Vielmehr ist die 2-Jahresfrist bereits abgelaufen und von einer Anrechnung der Gebühren war abzusehen."

Der Beklagte hat beantragt, den Beschluss dahingehend zu ergänzen, dass die Kosten des Erinnerungsverfahrens der Klägerin auferlegt werden. Mit Beschluss vom 21.05.2019 wurden der Klägerin die Kosten des Erinnerungsverfahrens auferlegt und der Streitwert für das Erinnerungsverfahren festgesetzt.

Gegen den Abhilfebeschluss hat die Klägerin Beschwerde und hilfsweise Erinnerung eingelegt, welcher von der zuständigen Rechtspflegerin am 21.05.2019 nicht abgeholfen wurde. Begründet wurde das Rechtsmittel damit, dass eine tatsächliche Erledigung nicht eingetreten sei. Bei einem Ruhen des Verfahrens entstehe nach der Rechtsprechung des BayVGH, NJW 2015, 648 kein neuer Gebührenanspruch. Die Akte wurde dem zuständigen Richter vorgelegt, der am 18.06.2019 sie dem Landgericht Frankenthal vorlegte.

Das Landgericht Frankenthal (1 T 147/19) hat am 27.06.2019 die Beschwerde der Klägerin verworfen, weil der Wert von 200 € nicht erreicht sei. Allein die hilfsweise eingelegte Erinnerung sei statthaft. Wenn die Rechtspflegerin der Erinnerung nicht abhelfen sollte, wäre das Verfahren gemäß § 11 Absatz 2 Satz 5 und 6 RPflG dem Richter der Ausgangsentscheidung zur Entscheidung vorzulegen.

II.

1. Die Erinnerung ist zulässig.

Eine rechtskräftige Entscheidung liegt durch die Entscheidung des Landgerichts nicht vor. Das Landgericht war für die Entscheidung nicht zuständig. Bei Unzulässigkeit einer sofortigen Beschwerde nach § 567 Abs. 2 ZPO, weil die Mindestbeschwerdesumme von 200 € nicht erreicht ist, ist gemäß § 11 Abs. 2 RPflG die Erinnerung als Rechtsbehelf gegeben (OLG Düsseldorf, NJW-RR 2012, 446). Die zuständige Rechtspflegerin hat die Erinnerung folgerichtig dem Richter vorgelegt, der allerdings die Sache dem Beschwerdegericht vorlegte. Die Vorlage der Sache war nicht gerechtfertigt (OLG Düsseldorf, NJW-RR 2012, 446; LG Köln, Beschluss vom 21. Januar 2016 - 6 T 17/16, juris). Eine sofortige Beschwerde ist aber gegen den angegriffenen Beschluss gem. § 567 Abs. 2 ZPO nicht zulässig, da sie sich gegen eine Entscheidung über Kosten richtet und der Wert des Beschwerdegegenstandes 200 EUR nicht übersteigt. Richtig wäre es deshalb gewesen, das Rechtsmittel als Erinnerung auszulegen.

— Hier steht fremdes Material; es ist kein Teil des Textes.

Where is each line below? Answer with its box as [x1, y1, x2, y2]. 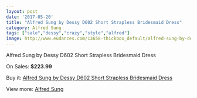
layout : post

Aus der Entscheidung des Landgerichtes folgt ausdrücklich, dass nur die unzulässige Beschwerde entschieden wurde. Das Landgericht hat darauf verwiesen, dass allein die hilfsweise eingelegte Erinnerung statthaft sei. Wenn die Rechtspflegerin der Erinnerung nicht abhelfen sollte, was bereits erfolgt war, ist das Verfahren gemäß § 11 Absatz 2 Satz 5 und 6 RPflG dem Richter der Ausgangsentscheidung zur Entscheidung vorzulegen. Die erkennende Richterin hat daher über die Erinnerung zu entscheiden.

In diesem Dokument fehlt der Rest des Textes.